▼
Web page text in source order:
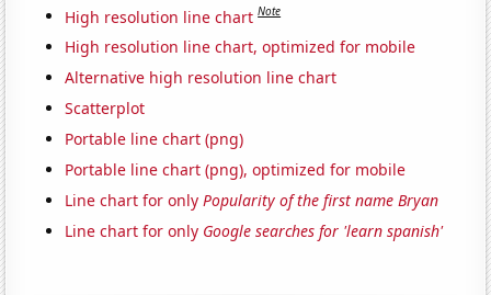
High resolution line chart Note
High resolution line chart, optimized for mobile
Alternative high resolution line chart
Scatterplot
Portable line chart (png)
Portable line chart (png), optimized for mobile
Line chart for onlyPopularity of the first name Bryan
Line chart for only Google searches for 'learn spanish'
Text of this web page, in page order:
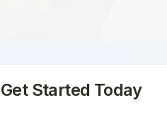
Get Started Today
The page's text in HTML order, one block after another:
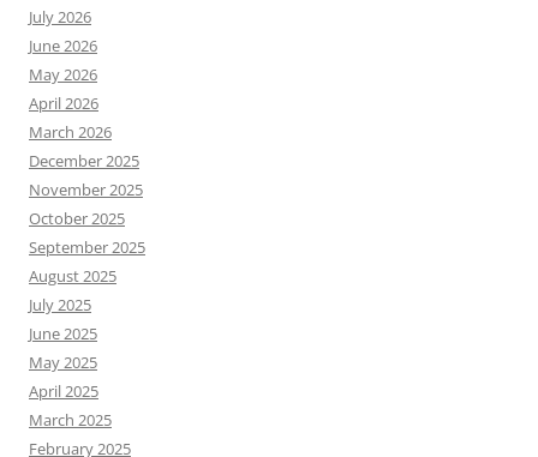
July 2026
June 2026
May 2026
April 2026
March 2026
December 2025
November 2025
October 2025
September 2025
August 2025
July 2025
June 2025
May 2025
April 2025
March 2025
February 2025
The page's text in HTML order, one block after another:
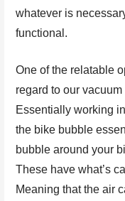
▲
__Assignment__: Print every record exactly without the images.

__Final answer__:
Web page text in source order:
High resolution line chart Note
High resolution line chart, optimized for mobile
Alternative high resolution line chart
Scatterplot
Portable line chart (png)
Portable line chart (png), optimized for mobile
Line chart for onlyPopularity of the first name Bryan
Line chart for only Google searches for 'learn spanish'
Text of this web page, in page order:
Get Started Today
The page's text in HTML order, one block after another:
July 2026
June 2026
May 2026
April 2026
March 2026
December 2025
November 2025
October 2025
September 2025
August 2025
July 2025
June 2025
May 2025
April 2025
March 2025
February 2025
The page's text in HTML order, one block after another:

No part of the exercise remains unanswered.